## Exercise description
In the material below, find the span from the line with "from each of the (125, 10)" to the line with "temperature overnight before" and transcribe only those lines, exactly, ends included, without the pictures.

**** Supplied records ****

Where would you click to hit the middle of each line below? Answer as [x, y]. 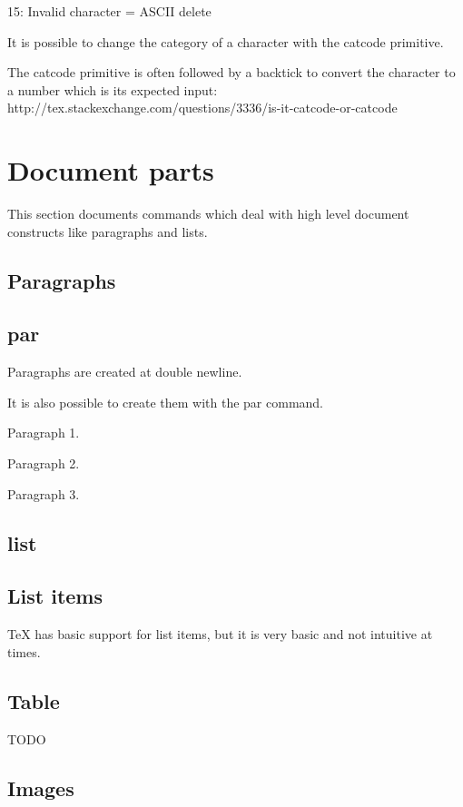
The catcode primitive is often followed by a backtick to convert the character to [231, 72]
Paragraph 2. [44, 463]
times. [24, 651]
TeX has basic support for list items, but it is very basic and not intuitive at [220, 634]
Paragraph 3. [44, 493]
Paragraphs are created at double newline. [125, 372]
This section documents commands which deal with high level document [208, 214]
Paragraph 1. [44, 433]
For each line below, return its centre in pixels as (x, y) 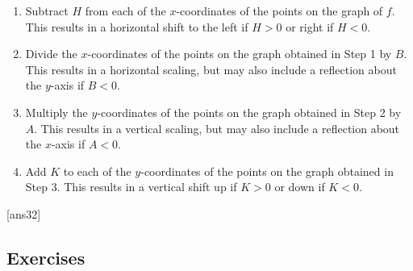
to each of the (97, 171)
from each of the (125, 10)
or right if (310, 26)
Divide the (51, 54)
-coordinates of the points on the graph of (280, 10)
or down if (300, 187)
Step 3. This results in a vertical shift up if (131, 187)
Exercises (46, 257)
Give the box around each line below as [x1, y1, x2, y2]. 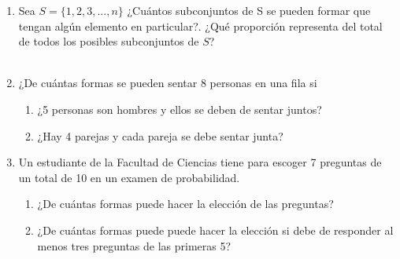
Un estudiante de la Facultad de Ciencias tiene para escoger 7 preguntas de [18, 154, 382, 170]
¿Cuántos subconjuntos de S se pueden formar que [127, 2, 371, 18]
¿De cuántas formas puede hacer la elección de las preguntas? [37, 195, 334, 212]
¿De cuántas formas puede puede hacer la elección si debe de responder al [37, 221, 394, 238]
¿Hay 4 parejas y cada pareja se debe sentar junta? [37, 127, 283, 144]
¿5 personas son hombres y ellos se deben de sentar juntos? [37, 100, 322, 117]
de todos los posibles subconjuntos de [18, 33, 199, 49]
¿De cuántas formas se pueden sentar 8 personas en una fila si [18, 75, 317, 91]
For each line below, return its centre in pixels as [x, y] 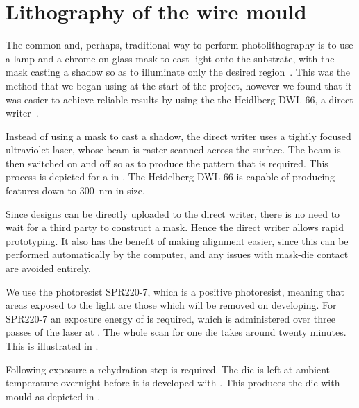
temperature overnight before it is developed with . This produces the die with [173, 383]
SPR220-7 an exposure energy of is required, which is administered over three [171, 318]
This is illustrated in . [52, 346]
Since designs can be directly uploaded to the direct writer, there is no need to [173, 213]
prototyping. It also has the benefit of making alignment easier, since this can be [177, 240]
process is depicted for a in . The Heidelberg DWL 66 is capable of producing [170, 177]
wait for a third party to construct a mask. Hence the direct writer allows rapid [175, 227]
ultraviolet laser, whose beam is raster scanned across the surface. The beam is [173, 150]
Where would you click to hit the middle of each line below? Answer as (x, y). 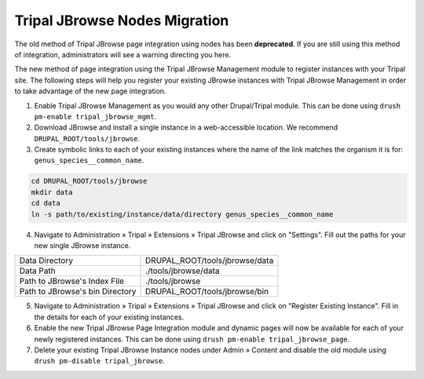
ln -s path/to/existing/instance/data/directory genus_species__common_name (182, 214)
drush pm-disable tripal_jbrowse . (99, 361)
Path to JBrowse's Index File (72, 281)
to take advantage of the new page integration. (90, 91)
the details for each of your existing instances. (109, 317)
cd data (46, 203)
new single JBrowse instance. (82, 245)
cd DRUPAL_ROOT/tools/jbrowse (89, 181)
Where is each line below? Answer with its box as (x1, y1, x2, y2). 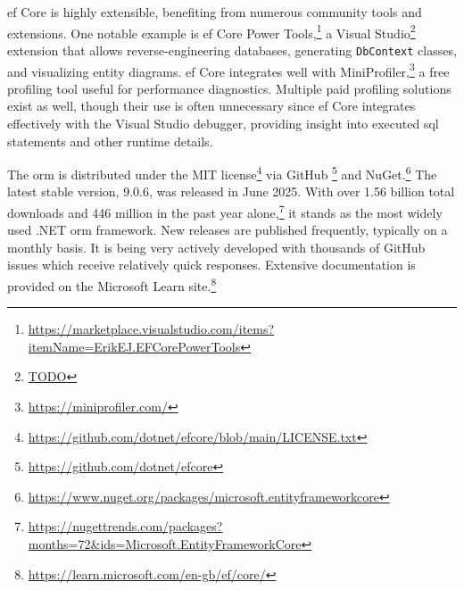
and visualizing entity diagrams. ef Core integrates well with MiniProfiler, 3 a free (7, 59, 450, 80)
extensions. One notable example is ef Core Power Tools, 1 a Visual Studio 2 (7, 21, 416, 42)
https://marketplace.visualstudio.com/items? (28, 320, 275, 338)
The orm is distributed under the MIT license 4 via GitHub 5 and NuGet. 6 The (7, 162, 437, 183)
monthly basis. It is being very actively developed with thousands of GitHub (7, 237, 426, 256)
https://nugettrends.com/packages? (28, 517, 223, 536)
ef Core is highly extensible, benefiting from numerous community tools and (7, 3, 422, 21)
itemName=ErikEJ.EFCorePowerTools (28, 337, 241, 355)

****

## Result for this task
from each of the (125, 10)
or right if (310, 26)
Divide the (51, 54)
-coordinates of the points on the graph of (280, 10)
or down if (300, 187)
Step 3. This results in a vertical shift up if (131, 187)
Exercises (46, 257)
Give the box around each line below as [x1, y1, x2, y2]. 
Un estudiante de la Facultad de Ciencias tiene para escoger 7 preguntas de [18, 154, 382, 170]
¿Cuántos subconjuntos de S se pueden formar que [127, 2, 371, 18]
¿De cuántas formas puede hacer la elección de las preguntas? [37, 195, 334, 212]
¿De cuántas formas puede puede hacer la elección si debe de responder al [37, 221, 394, 238]
¿Hay 4 parejas y cada pareja se debe sentar junta? [37, 127, 283, 144]
¿5 personas son hombres y ellos se deben de sentar juntos? [37, 100, 322, 117]
de todos los posibles subconjuntos de [18, 33, 199, 49]
¿De cuántas formas se pueden sentar 8 personas en una fila si [18, 75, 317, 91]
For each line below, return its centre in pixels as [x, y] 
temperature overnight before it is developed with . This produces the die with [173, 383]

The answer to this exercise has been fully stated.